*** Begin section ***

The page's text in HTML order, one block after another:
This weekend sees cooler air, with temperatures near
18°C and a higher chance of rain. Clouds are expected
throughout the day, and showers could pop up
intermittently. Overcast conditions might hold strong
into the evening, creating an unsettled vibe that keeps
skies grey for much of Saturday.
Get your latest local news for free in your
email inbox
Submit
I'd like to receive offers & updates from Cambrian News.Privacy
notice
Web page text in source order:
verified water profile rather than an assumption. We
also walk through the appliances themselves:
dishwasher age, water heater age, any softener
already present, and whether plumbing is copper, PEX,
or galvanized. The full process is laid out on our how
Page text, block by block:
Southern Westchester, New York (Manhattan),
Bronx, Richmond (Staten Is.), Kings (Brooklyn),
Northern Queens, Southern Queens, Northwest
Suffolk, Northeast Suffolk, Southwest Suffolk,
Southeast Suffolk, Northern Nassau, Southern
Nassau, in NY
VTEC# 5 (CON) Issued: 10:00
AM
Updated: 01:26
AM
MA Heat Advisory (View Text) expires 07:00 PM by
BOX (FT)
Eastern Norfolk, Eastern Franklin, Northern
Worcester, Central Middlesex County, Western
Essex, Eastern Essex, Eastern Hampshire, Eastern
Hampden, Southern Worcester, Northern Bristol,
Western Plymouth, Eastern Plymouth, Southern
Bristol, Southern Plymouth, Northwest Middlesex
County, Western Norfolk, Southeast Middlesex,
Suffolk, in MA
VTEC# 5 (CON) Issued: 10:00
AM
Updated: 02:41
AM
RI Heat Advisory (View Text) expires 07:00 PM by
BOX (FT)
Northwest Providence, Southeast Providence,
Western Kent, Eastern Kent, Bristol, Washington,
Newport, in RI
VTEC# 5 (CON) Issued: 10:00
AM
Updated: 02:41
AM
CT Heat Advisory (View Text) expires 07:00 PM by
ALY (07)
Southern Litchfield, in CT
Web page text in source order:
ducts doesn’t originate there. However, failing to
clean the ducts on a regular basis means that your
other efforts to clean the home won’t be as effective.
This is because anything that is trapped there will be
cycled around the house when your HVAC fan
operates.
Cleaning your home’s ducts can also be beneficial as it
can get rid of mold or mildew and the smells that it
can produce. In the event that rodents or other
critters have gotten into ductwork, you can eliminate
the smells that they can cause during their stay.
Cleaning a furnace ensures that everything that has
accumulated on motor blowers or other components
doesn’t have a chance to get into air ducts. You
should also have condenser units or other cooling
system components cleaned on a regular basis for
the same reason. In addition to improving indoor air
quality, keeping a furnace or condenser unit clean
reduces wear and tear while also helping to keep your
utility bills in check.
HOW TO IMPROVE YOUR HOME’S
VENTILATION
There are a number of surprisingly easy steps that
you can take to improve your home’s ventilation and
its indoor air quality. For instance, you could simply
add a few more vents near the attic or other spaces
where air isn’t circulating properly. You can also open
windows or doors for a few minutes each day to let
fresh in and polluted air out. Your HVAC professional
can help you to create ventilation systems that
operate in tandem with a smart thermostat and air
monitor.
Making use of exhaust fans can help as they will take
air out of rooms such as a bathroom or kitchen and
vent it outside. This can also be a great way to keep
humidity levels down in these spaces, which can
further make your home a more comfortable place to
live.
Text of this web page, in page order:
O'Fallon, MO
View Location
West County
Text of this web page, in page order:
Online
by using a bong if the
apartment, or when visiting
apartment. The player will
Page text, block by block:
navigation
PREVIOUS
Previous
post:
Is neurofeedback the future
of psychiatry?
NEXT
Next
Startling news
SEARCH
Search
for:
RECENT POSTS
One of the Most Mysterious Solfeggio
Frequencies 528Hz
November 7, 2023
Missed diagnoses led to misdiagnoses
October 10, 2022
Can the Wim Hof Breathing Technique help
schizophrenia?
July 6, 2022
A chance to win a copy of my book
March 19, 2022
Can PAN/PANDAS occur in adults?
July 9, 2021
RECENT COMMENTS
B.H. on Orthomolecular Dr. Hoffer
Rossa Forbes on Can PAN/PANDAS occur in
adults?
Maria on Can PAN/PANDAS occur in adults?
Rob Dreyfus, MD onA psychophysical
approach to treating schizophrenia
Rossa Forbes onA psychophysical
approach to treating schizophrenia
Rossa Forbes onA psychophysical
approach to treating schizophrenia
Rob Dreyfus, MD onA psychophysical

*** End section ***

From the data above, output exactly the lines between the one containing "critters have gotten" and the one containing "you can take", counting both of them.

— Solution to this task —
critters have gotten into ductwork, you can eliminate
the smells that they can cause during their stay.
Cleaning a furnace ensures that everything that has
accumulated on motor blowers or other components
doesn’t have a chance to get into air ducts. You
should also have condenser units or other cooling
system components cleaned on a regular basis for
the same reason. In addition to improving indoor air
quality, keeping a furnace or condenser unit clean
reduces wear and tear while also helping to keep your
utility bills in check.
HOW TO IMPROVE YOUR HOME’S
VENTILATION
There are a number of surprisingly easy steps that
you can take to improve your home’s ventilation and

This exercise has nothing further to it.